Listed entries.
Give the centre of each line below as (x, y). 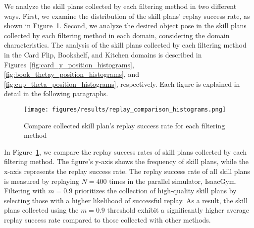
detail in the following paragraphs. (56, 93)
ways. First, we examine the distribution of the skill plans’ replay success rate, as (127, 16)
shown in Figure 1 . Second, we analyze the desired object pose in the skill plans (125, 26)
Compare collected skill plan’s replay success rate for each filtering (125, 125)
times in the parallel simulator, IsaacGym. (173, 181)
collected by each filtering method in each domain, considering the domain (117, 35)
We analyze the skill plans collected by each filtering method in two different (120, 6)
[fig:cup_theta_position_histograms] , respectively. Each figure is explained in (122, 84)
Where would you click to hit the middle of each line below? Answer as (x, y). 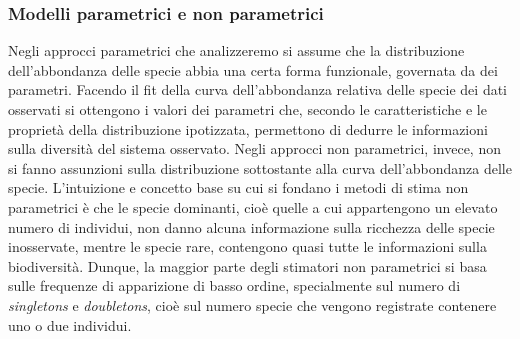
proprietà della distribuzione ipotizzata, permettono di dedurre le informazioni (248, 128)
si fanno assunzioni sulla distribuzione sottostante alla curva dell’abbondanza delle (260, 167)
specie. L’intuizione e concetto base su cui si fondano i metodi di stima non (238, 187)
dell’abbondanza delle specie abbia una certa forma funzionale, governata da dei (253, 69)
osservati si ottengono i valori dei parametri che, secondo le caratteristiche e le (247, 109)
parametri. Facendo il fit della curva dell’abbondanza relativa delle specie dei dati (258, 89)
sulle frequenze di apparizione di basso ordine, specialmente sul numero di (234, 285)
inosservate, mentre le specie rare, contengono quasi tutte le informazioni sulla (247, 246)
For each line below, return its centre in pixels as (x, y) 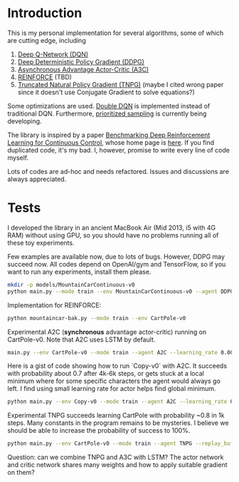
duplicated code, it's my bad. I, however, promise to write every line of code (118, 150)
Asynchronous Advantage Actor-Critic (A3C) (83, 69)
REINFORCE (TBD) (45, 77)
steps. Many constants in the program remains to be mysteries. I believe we (118, 423)
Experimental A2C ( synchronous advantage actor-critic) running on (107, 332)
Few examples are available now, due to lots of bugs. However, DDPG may (116, 256)
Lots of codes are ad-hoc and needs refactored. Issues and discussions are (118, 171)
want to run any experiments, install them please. (79, 272)
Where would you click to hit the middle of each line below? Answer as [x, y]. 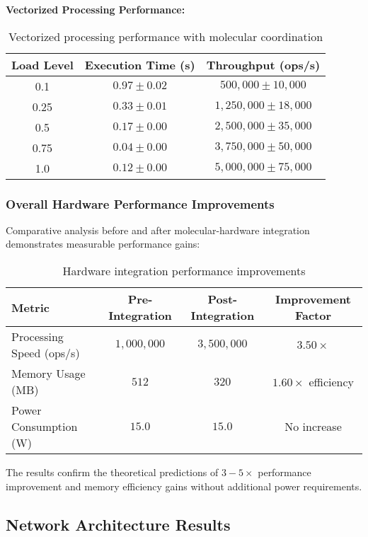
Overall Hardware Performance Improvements [140, 203]
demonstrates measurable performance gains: [103, 244]
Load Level [42, 64]
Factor [313, 315]
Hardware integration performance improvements [184, 271]
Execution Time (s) [140, 64]
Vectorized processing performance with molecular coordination [166, 36]
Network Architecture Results [118, 524]
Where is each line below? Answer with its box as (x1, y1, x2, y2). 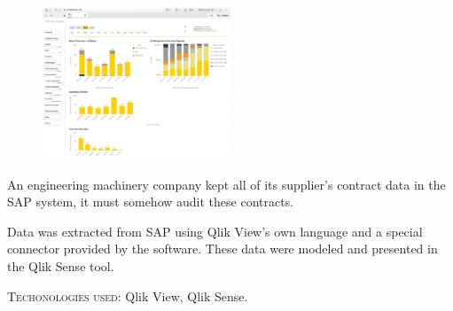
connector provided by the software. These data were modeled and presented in (7, 239, 438, 258)
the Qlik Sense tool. (7, 257, 114, 275)
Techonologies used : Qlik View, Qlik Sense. (7, 286, 248, 305)
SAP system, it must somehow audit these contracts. (7, 192, 294, 211)
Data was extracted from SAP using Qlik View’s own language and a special (7, 222, 423, 240)
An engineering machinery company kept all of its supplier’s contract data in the (7, 175, 446, 193)
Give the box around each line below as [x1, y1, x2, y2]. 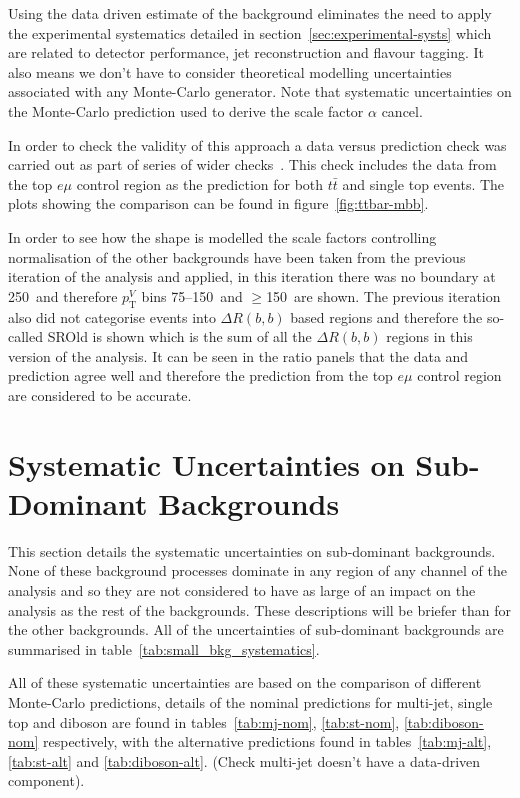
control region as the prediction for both [76, 173, 324, 194]
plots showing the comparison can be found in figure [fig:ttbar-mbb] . [8, 193, 429, 214]
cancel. [381, 100, 423, 121]
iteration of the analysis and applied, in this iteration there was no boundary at [8, 266, 496, 287]
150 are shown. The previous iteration [266, 285, 501, 306]
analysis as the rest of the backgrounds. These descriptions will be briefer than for [8, 599, 511, 620]
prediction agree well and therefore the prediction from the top [8, 365, 393, 386]
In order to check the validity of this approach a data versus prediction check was [8, 134, 507, 155]
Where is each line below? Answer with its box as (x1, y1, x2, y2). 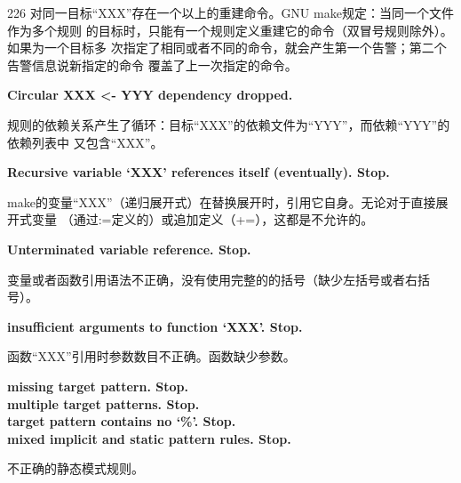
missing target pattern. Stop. (7, 376, 188, 395)
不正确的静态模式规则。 (7, 459, 144, 478)
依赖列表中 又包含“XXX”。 (7, 133, 163, 151)
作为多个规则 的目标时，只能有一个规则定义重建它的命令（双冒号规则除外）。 (7, 20, 453, 39)
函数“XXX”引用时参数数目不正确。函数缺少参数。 (7, 347, 296, 366)
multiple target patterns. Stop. (7, 394, 200, 413)
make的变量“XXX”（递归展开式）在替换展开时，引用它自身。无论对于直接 (7, 192, 436, 211)
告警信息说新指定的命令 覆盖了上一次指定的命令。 (7, 55, 298, 74)
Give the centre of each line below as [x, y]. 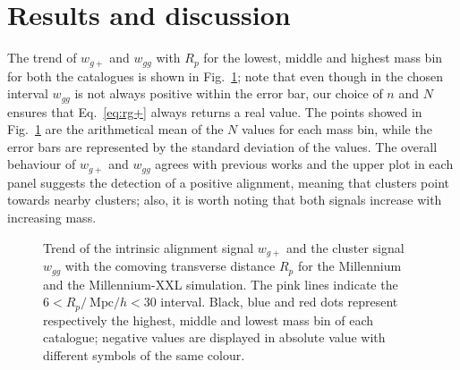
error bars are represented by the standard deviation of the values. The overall [222, 146]
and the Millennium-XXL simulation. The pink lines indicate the [221, 284]
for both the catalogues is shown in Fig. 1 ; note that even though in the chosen [226, 76]
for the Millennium [349, 266]
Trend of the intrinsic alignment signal [149, 247]
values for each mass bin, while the [336, 129]
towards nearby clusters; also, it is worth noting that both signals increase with [225, 200]
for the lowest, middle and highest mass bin [323, 58]
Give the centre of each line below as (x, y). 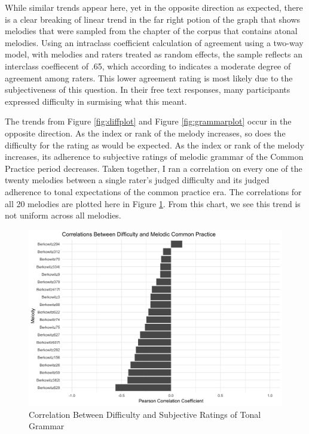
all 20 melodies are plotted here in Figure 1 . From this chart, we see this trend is (153, 203)
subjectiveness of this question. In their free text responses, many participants (148, 89)
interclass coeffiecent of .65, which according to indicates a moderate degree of (148, 66)
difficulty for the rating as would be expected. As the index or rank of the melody (154, 145)
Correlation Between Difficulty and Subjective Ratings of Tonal (145, 414)
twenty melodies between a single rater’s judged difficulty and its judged (137, 180)
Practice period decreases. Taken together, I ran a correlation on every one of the (154, 168)
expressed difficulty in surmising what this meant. (96, 101)
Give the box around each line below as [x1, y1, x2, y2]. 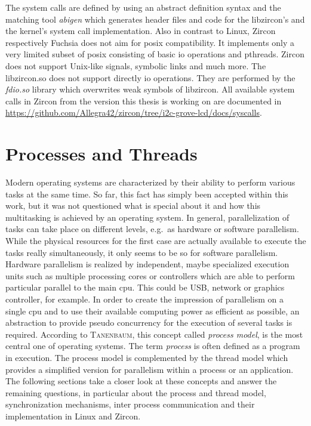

Exercise brief. A verbatim copy of every record above is required, with all pictures omitted.

Exercise answer.
Give the centre of each line below as (x, y). 
detail in the following paragraphs. (56, 93)
ways. First, we examine the distribution of the skill plans’ replay success rate, as (127, 16)
shown in Figure 1 . Second, we analyze the desired object pose in the skill plans (125, 26)
Compare collected skill plan’s replay success rate for each filtering (125, 125)
times in the parallel simulator, IsaacGym. (173, 181)
collected by each filtering method in each domain, considering the domain (117, 35)
We analyze the skill plans collected by each filtering method in two different (120, 6)
[fig:cup_theta_position_histograms] , respectively. Each figure is explained in (122, 84)
Where would you click to hit the middle of each line below? Answer as (x, y). 
proprietà della distribuzione ipotizzata, permettono di dedurre le informazioni (248, 128)
si fanno assunzioni sulla distribuzione sottostante alla curva dell’abbondanza delle (260, 167)
specie. L’intuizione e concetto base su cui si fondano i metodi di stima non (238, 187)
dell’abbondanza delle specie abbia una certa forma funzionale, governata da dei (253, 69)
osservati si ottengono i valori dei parametri che, secondo le caratteristiche e le (247, 109)
parametri. Facendo il fit della curva dell’abbondanza relativa delle specie dei dati (258, 89)
sulle frequenze di apparizione di basso ordine, specialmente sul numero di (234, 285)
inosservate, mentre le specie rare, contengono quasi tutte le informazioni sulla (247, 246)
For each line below, return its centre in pixels as (x, y) 
duplicated code, it's my bad. I, however, promise to write every line of code (118, 150)
Asynchronous Advantage Actor-Critic (A3C) (83, 69)
REINFORCE (TBD) (45, 77)
steps. Many constants in the program remains to be mysteries. I believe we (118, 423)
Experimental A2C ( synchronous advantage actor-critic) running on (107, 332)
Few examples are available now, due to lots of bugs. However, DDPG may (116, 256)
Lots of codes are ad-hoc and needs refactored. Issues and discussions are (118, 171)
want to run any experiments, install them please. (79, 272)
Where would you click to hit the middle of each line below? Answer as [x, y]. 
Overall Hardware Performance Improvements [140, 203]
demonstrates measurable performance gains: [103, 244]
Load Level [42, 64]
Factor [313, 315]
Hardware integration performance improvements [184, 271]
Execution Time (s) [140, 64]
Vectorized processing performance with molecular coordination [166, 36]
Network Architecture Results [118, 524]
Where is each line below? Answer with its box as (x1, y1, x2, y2). 
connector provided by the software. These data were modeled and presented in (7, 239, 438, 258)
the Qlik Sense tool. (7, 257, 114, 275)
Techonologies used : Qlik View, Qlik Sense. (7, 286, 248, 305)
SAP system, it must somehow audit these contracts. (7, 192, 294, 211)
Data was extracted from SAP using Qlik View’s own language and a special (7, 222, 423, 240)
An engineering machinery company kept all of its supplier’s contract data in the (7, 175, 446, 193)
Give the box around each line below as [x1, y1, x2, y2]. 
control region as the prediction for both [76, 173, 324, 194]
plots showing the comparison can be found in figure [fig:ttbar-mbb] . [8, 193, 429, 214]
cancel. [381, 100, 423, 121]
iteration of the analysis and applied, in this iteration there was no boundary at [8, 266, 496, 287]
150 are shown. The previous iteration [266, 285, 501, 306]
analysis as the rest of the backgrounds. These descriptions will be briefer than for [8, 599, 511, 620]
prediction agree well and therefore the prediction from the top [8, 365, 393, 386]
In order to check the validity of this approach a data versus prediction check was [8, 134, 507, 155]
Where is each line below? Answer with its box as (x1, y1, x2, y2). 
missing target pattern. Stop. (7, 376, 188, 395)
不正确的静态模式规则。 (7, 459, 144, 478)
依赖列表中 又包含“XXX”。 (7, 133, 163, 151)
作为多个规则 的目标时，只能有一个规则定义重建它的命令（双冒号规则除外）。 (7, 20, 453, 39)
函数“XXX”引用时参数数目不正确。函数缺少参数。 (7, 347, 296, 366)
multiple target patterns. Stop. (7, 394, 200, 413)
make的变量“XXX”（递归展开式）在替换展开时，引用它自身。无论对于直接 (7, 192, 436, 211)
告警信息说新指定的命令 覆盖了上一次指定的命令。 (7, 55, 298, 74)
Give the centre of each line below as [x, y]. 
error bars are represented by the standard deviation of the values. The overall [222, 146]
and the Millennium-XXL simulation. The pink lines indicate the [221, 284]
for both the catalogues is shown in Fig. 1 ; note that even though in the chosen [226, 76]
for the Millennium [349, 266]
Trend of the intrinsic alignment signal [149, 247]
values for each mass bin, while the [336, 129]
towards nearby clusters; also, it is worth noting that both signals increase with [225, 200]
for the lowest, middle and highest mass bin [323, 58]
Give the centre of each line below as (x, y). 
all 20 melodies are plotted here in Figure 1 . From this chart, we see this trend is (153, 203)
subjectiveness of this question. In their free text responses, many participants (148, 89)
interclass coeffiecent of .65, which according to indicates a moderate degree of (148, 66)
difficulty for the rating as would be expected. As the index or rank of the melody (154, 145)
Correlation Between Difficulty and Subjective Ratings of Tonal (145, 414)
twenty melodies between a single rater’s judged difficulty and its judged (137, 180)
Practice period decreases. Taken together, I ran a correlation on every one of the (154, 168)
expressed difficulty in surmising what this meant. (96, 101)
Give the box around each line below as [x1, y1, x2, y2]. 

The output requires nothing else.